What we decided to track about the actors was:

  1. The store location.
  2. Region.
  3. A shift of actors.

Finally, we discussed what else we would track, including in the POS and also from other platforms/outlets. We planned to track:

  1. The number of rewards being entered in the POS per location/shift in comparison with orders entered.
  2. Negative reviews by location/shift (on Yelp, through email, and on social media).
  3. Positive reviews by location/shift (on Yelp, through email, and on social media).

All reviews would be categorized by type.

The Outcome

So what does all of this mean?

When planning for data, you want to have questions and/or hypotheses to help you plan for that data.

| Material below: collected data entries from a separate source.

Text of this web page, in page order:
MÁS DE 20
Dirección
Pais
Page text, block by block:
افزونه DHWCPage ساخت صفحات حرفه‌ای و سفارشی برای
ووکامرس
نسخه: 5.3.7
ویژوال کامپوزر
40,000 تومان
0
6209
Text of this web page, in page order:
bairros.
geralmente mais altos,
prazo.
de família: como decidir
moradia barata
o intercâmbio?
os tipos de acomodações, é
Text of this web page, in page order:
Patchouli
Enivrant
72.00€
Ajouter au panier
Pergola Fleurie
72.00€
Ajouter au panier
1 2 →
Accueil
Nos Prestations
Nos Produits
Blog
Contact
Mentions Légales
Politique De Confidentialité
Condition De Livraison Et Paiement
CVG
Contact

Initially, we wanted data to measure against, so we wanted to know what stores/regions/shifts are not promoting or entering rewards programs properly.

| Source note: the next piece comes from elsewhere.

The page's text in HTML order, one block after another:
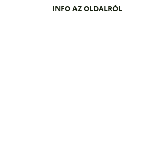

Next, we want to be able to prove that the use of the Rewards Program Guide boosts correct use of redeeming rewards in the POS and helps clear up any confusion about presenting rewards.

Now that we know where the areas (by shift/region/location) of opportunity lie, we can test out how the Rewards Program Guide works. We are able to see how users (in specific store locations/regions/shifts) are interacting with the Rewards Program Guide and also the system. We bring that data into the Learning Record Store, alongside data on negative/positive reviews, and sales data. We chart all of it together.

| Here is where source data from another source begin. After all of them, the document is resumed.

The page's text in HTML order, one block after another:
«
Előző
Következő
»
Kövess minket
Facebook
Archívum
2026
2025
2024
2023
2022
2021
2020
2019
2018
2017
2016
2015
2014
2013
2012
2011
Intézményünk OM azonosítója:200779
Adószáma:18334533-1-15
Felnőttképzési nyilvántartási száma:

After using the Rewards Program Guide, we should then be able to see if rewards are being entered into the system, if negative reviews drop, and see if sales eventually increase. Of course, that would be the ideal situation, but sometimes data tells us a very different story.

Once you have that data, you have to investigate the cause of it. The data is only the tipping off point. It's the questions we ask before and after gathering data that will lead to its meaningful use.